Work request: With the line containing "system, and it" as the starting point, write out each line exactly through the final line of the listing, both ends included.

Excerpted data:
────────────────────────────────────────
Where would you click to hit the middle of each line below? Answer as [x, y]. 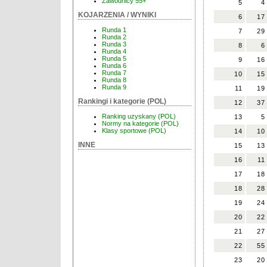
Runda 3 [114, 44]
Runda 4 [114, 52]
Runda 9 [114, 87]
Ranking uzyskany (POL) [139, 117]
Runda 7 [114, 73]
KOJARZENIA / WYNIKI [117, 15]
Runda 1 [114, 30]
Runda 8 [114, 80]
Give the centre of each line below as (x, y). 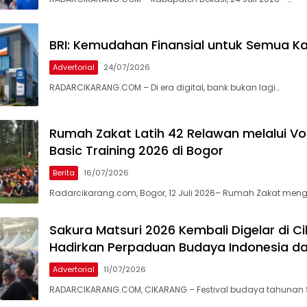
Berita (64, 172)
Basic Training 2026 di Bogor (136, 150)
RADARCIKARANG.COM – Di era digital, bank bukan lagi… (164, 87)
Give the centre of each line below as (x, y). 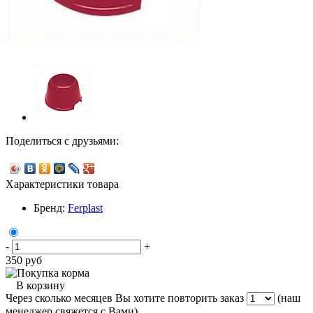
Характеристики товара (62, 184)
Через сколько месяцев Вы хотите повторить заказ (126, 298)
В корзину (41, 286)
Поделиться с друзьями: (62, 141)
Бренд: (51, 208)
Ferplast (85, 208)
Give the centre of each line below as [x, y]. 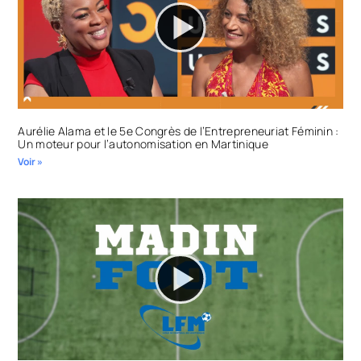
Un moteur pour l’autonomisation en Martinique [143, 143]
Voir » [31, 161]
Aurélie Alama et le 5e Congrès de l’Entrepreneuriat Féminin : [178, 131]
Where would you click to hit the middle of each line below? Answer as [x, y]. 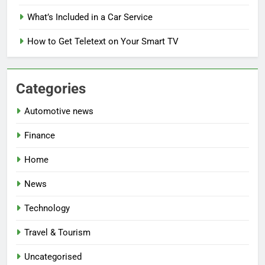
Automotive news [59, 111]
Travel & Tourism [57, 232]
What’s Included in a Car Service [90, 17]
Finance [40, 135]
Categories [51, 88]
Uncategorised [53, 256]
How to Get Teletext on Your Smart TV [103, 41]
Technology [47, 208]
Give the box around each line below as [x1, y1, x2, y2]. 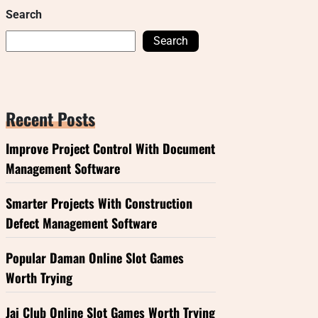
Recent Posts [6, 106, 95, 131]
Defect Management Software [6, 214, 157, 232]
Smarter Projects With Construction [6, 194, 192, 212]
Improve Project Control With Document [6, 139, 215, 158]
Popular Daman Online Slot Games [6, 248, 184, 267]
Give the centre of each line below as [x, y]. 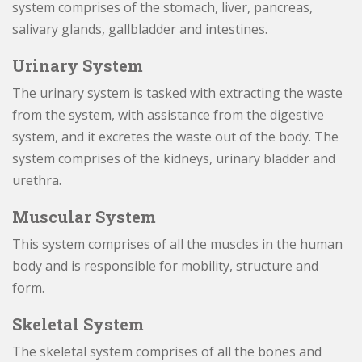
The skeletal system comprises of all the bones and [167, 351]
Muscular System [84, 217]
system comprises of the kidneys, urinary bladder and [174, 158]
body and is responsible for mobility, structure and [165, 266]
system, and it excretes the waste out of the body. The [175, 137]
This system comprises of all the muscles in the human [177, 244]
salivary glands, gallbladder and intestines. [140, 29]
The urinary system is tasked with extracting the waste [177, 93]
────────────────────────────────────────
Output of the exercise:
system, and it excretes the waste out of the body. The [175, 137]
This system comprises of all the muscles in the human [177, 244]
salivary glands, gallbladder and intestines. [140, 29]
The urinary system is tasked with extracting the waste [177, 93]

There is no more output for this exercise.